WHAT YOU NEED TO DO:
Lines with "Exabeam": state how many there are in the records below, and nothing else.
-- DATA PROVIDED follows --
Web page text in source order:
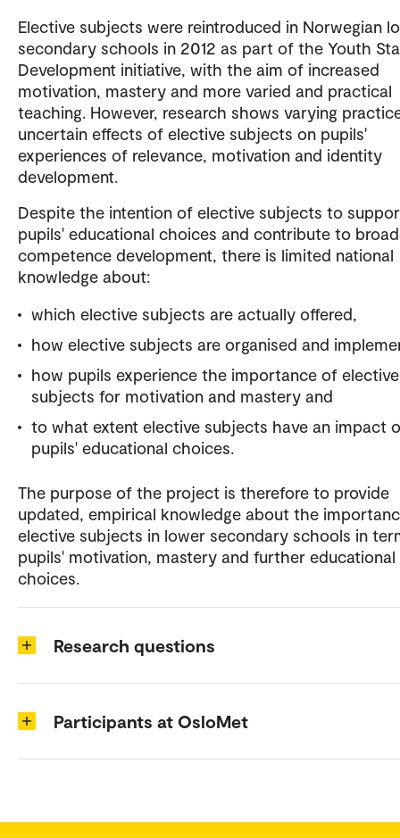
Elective subjects were reintroduced in Norwegian
secondary schools in 2012 as part of the Youth
Development initiative, with the aim of increased
motivation, mastery and more varied and practical
teaching. However, research shows varying
uncertain effects of elective subjects on pupils'
experiences of relevance, motivation and identity
development.
Despite the intention of elective subjects to
pupils' educational choices and contribute to
competence development, there is limited national
knowledge about:
which elective subjects are actually offered,
how elective subjects are organised and
how pupils experience the importance of elective
subjects for motivation and mastery and
to what extent elective subjects have an impact
pupils' educational choices.
The purpose of the project is therefore to provide
updated, empirical knowledge about the
elective subjects in lower secondary schools in
pupils' motivation, mastery and further educational
choices.
Research questions
Participants at OsloMet
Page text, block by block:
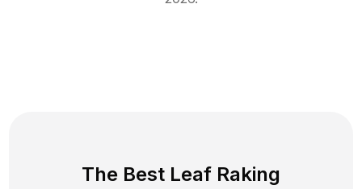
The Best Leaf Raking
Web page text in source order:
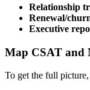
Relationship
Renewal/
Executive
Map CSAT and
To get the full
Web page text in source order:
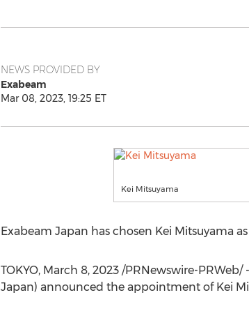
NEWS PROVIDED BY
Exabeam
Mar 08, 2023, 19:25 ET
Kei Mitsuyama
Exabeam Japan has chosen Kei Mitsuyama
TOKYO, March 8, 2023/PRNewswire-PRWeb/
Japan) announced the appointment of Kei
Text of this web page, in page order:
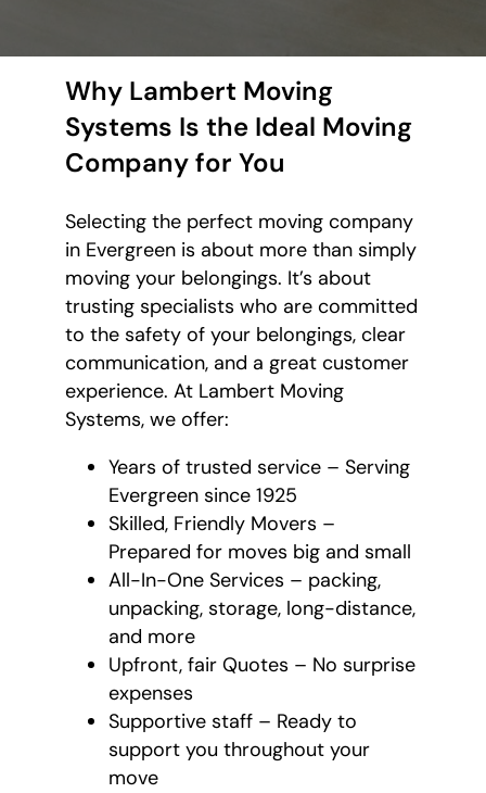
Why Lambert Moving
Systems Is the Ideal Moving
Company for You
Selecting the perfect moving company
in Evergreen is about more than simply
moving your belongings. It’s about
trusting specialists who are committed
to the safety of your belongings, clear
communication, and a great customer
experience. At Lambert Moving
Systems, we offer:
Years of trusted service – Serving
Evergreen since 1925
Skilled, Friendly Movers –
Prepared for moves big and small
All-In-One Services – packing,
unpacking, storage, long-distance,
and more
Upfront, fair Quotes – No surprise
expenses
Supportive staff – Ready to
support you throughout your
move
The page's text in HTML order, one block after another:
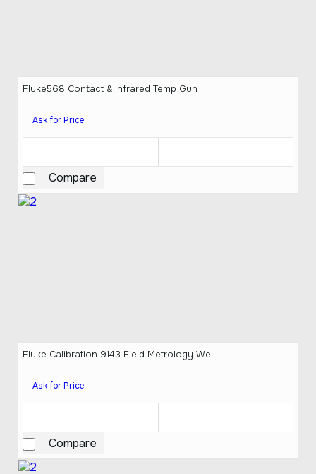
Fluke568 Contact & Infrared Temp Gun
Ask for Price
Compare
Fluke Calibration 9143 Field Metrology Well
Ask for Price
Compare
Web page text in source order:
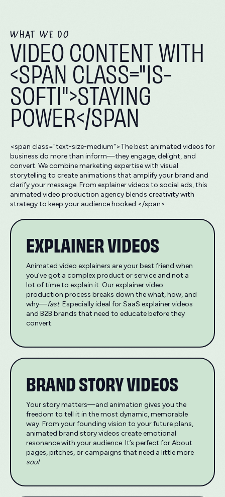
WHAT WE DO
VIDEO CONTENT WITH
<SPAN CLASS="IS-
SOFTI">STAYING
POWER</SPAN
<span class="text-size-medium">The best animated videos for
business do more than inform—they engage, delight, and
convert. We combine marketing expertise with visual
storytelling to create animations that amplify your brand and
clarify your message. From explainer videos to social ads, this
animated video production agency blends creativity with
strategy to keep your audience hooked.</span>
EXPLAINER VIDEOS
Animated video explainers are your best friend when
you’ve got a complex product or service and not a
lot of time to explain it. Our explainer video
production process breaks down the what, how, and
why—fast. Especially ideal for SaaS explainer videos
and B2B brands that need to educate before they
convert.
BRAND STORY VIDEOS
Your story matters—and animation gives you the
freedom to tell it in the most dynamic, memorable
way. From your founding vision to your future plans,
animated brand story videos create emotional
resonance with your audience. It’s perfect for About
pages, pitches, or campaigns that need a little more
soul.
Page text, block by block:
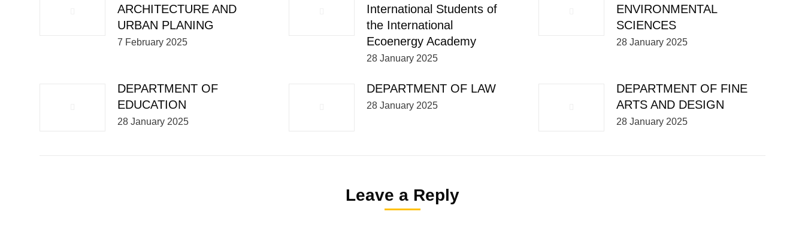
ARCHITECTURE AND
URBAN PLANING
7 February 2025
International Students of
the International
Ecoenergy Academy
28 January 2025
ENVIRONMENTAL
SCIENCES
28 January 2025
DEPARTMENT OF
EDUCATION
28 January 2025
DEPARTMENT OF LAW
28 January 2025
DEPARTMENT OF FINE
ARTS AND DESIGN
28 January 2025
Leave a Reply
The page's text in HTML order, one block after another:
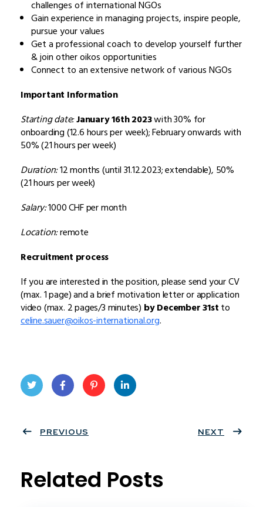
challenges of international NGOs
Gain experience in managing projects, inspire people,
pursue your values
Get a professional coach to develop yourself further
& join other oikos opportunities
Connect to an extensive network of various NGOs
Important Information
Starting date:January 16th 2023with 30% for
onboarding (12.6 hours per week); February onwards with
50% (21 hours per week)
Duration:12 months (until 31.12.2023; extendable), 50%
(21 hours per week)
Salary:1000 CHF per month
Location:remote
Recruitment process
If you are interested in the position, please send your CV
(max. 1 page) and a brief motivation letter or application
video (max. 2 pages/3 minutes) by December 31stto
celine.sauer@oikos-international.org.
ter
book
eres
PREVIOUS NEXT
Related Posts
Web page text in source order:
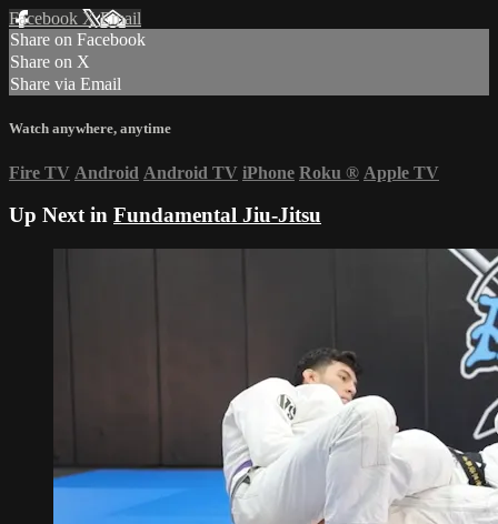
Facebook XEmail
Share on Facebook
Share on X
Share via Email
Watch anywhere, anytime
Fire TV Android Android TV iPhone Roku ® Apple TV
Up Next in Fundamental Jiu-Jitsu
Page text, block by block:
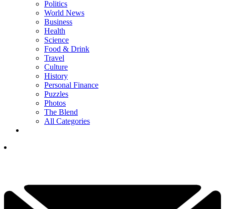
Politics
World News
Business
Health
Science
Food & Drink
Travel
Culture
History
Personal Finance
Puzzles
Photos
The Blend
All Categories
-- DATA PROVIDED concluded --
RESULT FOR THIS TASK:
2